To extract S-curves and dynamic measurements:
python compare_scores_group.py data/synthetic_data scores/minmax minmax
python compare_scores_group.py data/synthetic_data scores/proba proba
python compare_scores_group.py data/real_data scores/minmax minmax
python compare_scores_group.py data/real_data scores/proba minmax
This will generate plots with S-curves in folders: [plots/minmax/S-curves] and [plots/proba/S-curves], also the files performances/dynamic_minmax.csv and performances/dynamic_proba.csv files. Note that the compare_scores_group.py script matches the right dataset and file-with-scores by matching file-names.
Warning! When running scripts, information saved in performance files is appended (not rewritten).
To extract Perini's metrics (Stability & Confidence):
python perini_tests.py data/synthetic_data minmax
python perini_tests.py data/synthetic_data proba
python perini_tests.py data/real_data minmax
python perini_tests.py data/real_data proba
This will create the files: performances/peri_stab_minmax.csv and performances/peri_stab_proba.csv for the Stability measurement, and performances/peri_conf_minmax.csv and performances/peri_conf_proba.csv for the Confidence measurement.
Note that Perini's Confidence is defined element-wise. To obtain a Confidence value per solution we use the 1% quantile.
Warning!! This step can take considerable time in a desktop computer (some days).
Warning!! When running scripts, information saved in performance files is appended (not rewritten).

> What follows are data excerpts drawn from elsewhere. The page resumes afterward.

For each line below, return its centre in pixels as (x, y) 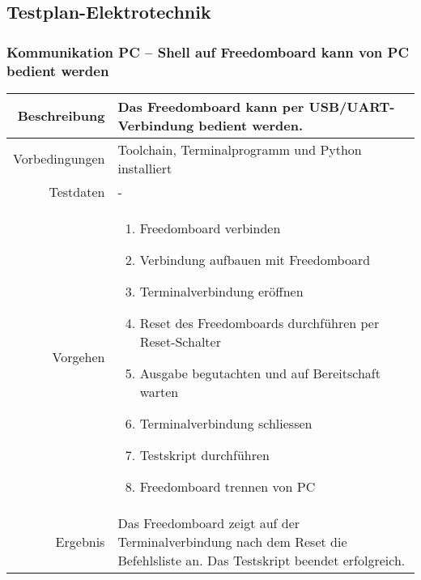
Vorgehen (79, 357)
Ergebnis (80, 541)
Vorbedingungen (59, 159)
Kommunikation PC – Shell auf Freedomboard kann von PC (208, 51)
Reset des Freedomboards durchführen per (259, 322)
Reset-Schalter (180, 341)
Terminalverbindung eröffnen (221, 291)
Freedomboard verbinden (210, 228)
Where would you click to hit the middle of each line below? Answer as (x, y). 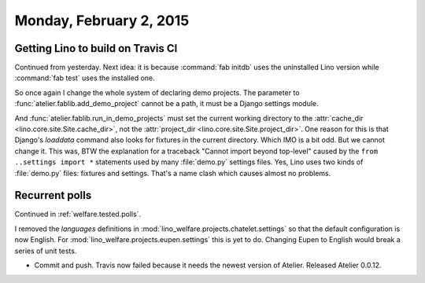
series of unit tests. (46, 251)
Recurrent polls (53, 195)
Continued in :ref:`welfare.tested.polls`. (78, 214)
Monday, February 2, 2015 (102, 20)
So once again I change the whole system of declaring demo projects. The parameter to (157, 92)
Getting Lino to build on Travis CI (96, 48)
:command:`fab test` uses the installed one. (85, 78)
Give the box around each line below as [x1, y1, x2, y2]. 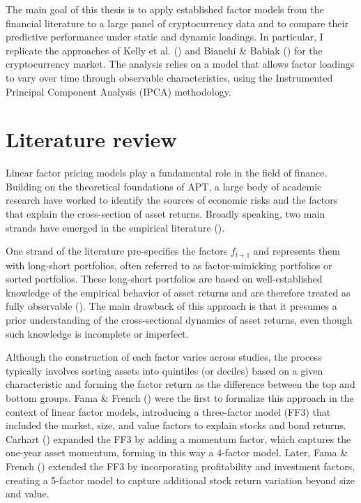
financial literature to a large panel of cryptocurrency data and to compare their [6, 15, 348, 30]
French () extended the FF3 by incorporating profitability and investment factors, [6, 459, 355, 474]
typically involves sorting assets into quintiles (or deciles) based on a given [6, 363, 323, 377]
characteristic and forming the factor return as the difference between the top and [6, 377, 355, 391]
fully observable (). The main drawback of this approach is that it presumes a [6, 299, 337, 313]
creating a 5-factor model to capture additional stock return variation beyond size [6, 472, 355, 487]
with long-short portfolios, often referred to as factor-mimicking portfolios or [6, 257, 332, 272]
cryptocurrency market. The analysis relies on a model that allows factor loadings [6, 57, 355, 71]
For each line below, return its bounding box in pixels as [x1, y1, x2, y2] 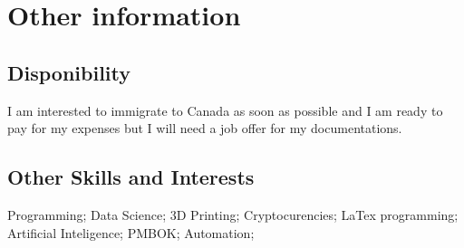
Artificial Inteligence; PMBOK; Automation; [7, 223, 255, 242]
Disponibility [7, 58, 131, 86]
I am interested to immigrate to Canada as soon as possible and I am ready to [7, 100, 443, 119]
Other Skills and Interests [7, 163, 255, 191]
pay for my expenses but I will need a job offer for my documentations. [7, 119, 402, 138]
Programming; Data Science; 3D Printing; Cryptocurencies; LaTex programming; [7, 205, 459, 224]
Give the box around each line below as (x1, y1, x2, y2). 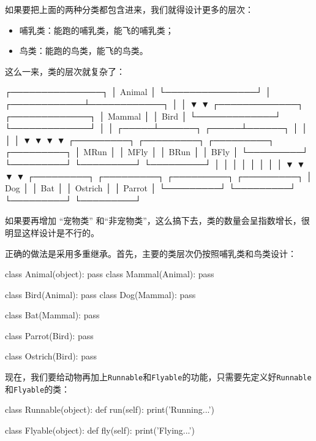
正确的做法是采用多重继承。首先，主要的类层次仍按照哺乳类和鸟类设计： (5, 247, 296, 259)
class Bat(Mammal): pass (5, 309, 100, 321)
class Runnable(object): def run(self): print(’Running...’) (5, 403, 214, 416)
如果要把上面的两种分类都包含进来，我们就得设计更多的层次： (5, 3, 254, 15)
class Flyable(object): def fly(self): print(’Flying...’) (5, 423, 195, 436)
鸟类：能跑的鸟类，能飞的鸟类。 (19, 44, 148, 57)
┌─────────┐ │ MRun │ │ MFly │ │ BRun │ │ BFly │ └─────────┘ (5, 145, 309, 158)
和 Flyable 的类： (5, 382, 70, 395)
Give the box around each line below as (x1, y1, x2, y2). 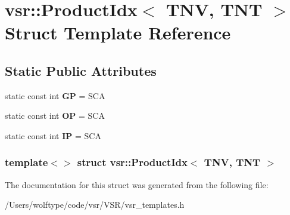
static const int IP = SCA (5, 129, 101, 142)
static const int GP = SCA (5, 89, 105, 102)
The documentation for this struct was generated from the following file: (5, 178, 269, 191)
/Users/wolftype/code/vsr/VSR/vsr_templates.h (5, 198, 185, 211)
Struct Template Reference (5, 20, 231, 45)
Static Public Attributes (5, 61, 157, 79)
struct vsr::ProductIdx (77, 155, 188, 170)
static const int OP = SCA (5, 109, 105, 122)
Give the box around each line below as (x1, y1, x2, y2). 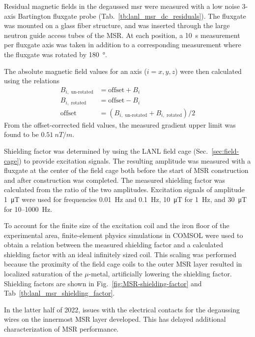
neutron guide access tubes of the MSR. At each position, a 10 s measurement (4, 30, 240, 40)
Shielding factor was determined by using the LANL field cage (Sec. (4, 145, 208, 156)
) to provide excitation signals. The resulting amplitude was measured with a (19, 155, 251, 166)
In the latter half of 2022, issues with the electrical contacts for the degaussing (4, 304, 240, 314)
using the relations (4, 75, 59, 86)
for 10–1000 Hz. (4, 203, 53, 214)
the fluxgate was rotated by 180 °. (4, 49, 107, 59)
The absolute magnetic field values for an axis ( (4, 66, 147, 76)
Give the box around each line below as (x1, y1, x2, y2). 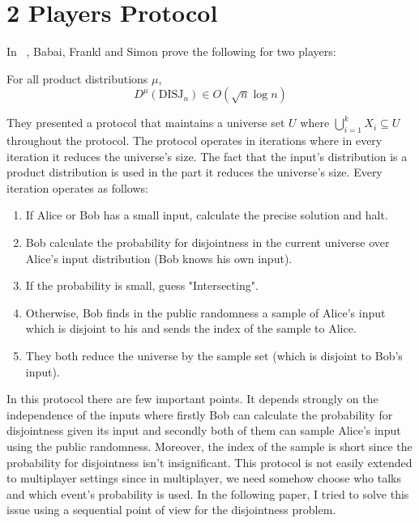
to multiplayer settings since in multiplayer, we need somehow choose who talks (6, 470, 401, 487)
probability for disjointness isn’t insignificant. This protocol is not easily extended (6, 453, 413, 470)
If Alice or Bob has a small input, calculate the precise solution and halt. (25, 206, 388, 223)
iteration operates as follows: (6, 179, 148, 196)
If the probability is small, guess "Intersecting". (25, 277, 259, 294)
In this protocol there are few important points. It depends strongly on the (6, 390, 378, 407)
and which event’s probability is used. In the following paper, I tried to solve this (6, 485, 409, 502)
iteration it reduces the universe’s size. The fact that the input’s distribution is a (6, 147, 408, 164)
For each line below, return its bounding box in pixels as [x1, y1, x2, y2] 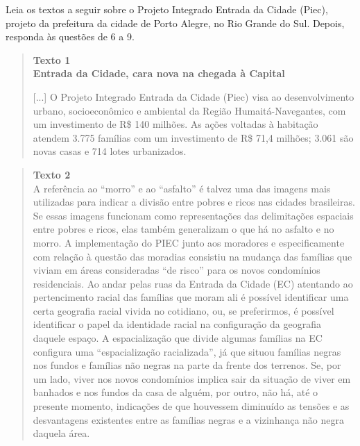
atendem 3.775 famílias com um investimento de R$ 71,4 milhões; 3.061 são [33, 130, 354, 144]
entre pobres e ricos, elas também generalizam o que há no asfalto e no [33, 222, 334, 236]
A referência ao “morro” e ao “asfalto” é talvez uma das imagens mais [33, 181, 331, 195]
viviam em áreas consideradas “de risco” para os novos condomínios [33, 263, 320, 277]
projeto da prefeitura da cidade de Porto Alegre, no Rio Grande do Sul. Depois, [6, 15, 345, 30]
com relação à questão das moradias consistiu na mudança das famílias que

Original scripts are obtained from the repositories:
-
Confidence [1]: https://github.com/Lorenzo-Perini/Confidence_AD
-
Stability [2]: https://github.com/Lorenzo-Perini/StabilityRankings_AD
[1] Perini, L., Vercruyssen, V., Davis, J.: Quantifying the confidence of anomaly detectors in their example-wise predictions. In: The European Conference on Machine Learning and Principles and Practice of Knowledge Discovery in Databases. Springer Verlag (2020).
[2] Perini, L., Galvin, C., Vercruyssen, V.: A Ranking Stability Measure for Quantifying the Robustness of Anomaly Detection Methods. In: 2nd Workshop on Evaluation and Experimental Design in Data Mining and Machine Learning @ ECML/PKDD (2020).

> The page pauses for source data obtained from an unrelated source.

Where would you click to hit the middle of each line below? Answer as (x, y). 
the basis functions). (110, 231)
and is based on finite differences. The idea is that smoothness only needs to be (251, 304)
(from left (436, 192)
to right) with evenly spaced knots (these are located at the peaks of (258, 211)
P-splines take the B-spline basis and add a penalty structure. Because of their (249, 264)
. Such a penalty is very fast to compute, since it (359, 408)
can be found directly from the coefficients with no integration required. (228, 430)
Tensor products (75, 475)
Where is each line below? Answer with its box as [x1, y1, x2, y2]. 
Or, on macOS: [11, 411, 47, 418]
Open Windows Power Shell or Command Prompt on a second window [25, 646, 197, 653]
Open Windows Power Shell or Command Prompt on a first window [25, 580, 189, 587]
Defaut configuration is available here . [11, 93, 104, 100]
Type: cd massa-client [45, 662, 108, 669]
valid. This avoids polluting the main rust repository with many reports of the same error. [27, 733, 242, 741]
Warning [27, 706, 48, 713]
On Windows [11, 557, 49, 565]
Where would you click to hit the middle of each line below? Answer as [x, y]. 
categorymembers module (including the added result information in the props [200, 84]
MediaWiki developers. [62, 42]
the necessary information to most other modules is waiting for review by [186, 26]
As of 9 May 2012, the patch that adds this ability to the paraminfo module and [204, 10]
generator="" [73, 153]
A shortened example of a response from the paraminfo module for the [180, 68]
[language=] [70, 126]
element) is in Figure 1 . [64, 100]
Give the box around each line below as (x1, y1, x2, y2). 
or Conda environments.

To merge all dynamic and accuracy indices in a single file (for accuracty we only keep ROC and AAP), run:
python merge_indices.py performances/dynamic_minmax.csv performances/perf_minmax.csv performances/peri_stab_minmax.csv performances/peri_conf_minmax.csv minmax
python merge_indices.py performances/dynamic_proba.csv performances/perf_proba.csv performances/peri_stab_proba.csv performances/peri_conf_proba.csv proba
Generated outputs are performances/all_minmax.csv and performances/all_proba.csv.
To generate scatter plots comparing measurements and algorithms, run:
python scatterplots.py performances/all_minmax.csv minmax
python scatterplots.py performances/all_proba.csv proba
Additional plots will be generated in the [plots/minmax/performance] and [plots/proba/performance] folders.
To create a table in .TEX format (performances/perf_table.tex) with an overall comparison, run:
python latex_table.py performances/all_minmax.csv performances/all_proba.csv performances/perf_table.tex
Correlation plots (plots/corr_lin.pdf and plots/corr_gaus.pdf) are generated with:
python metric_corr.py performances/all_minmax.csv performances/all_proba.csv plots/
The file performances.zip contains tables with summary results obtained from conducting all previous steps.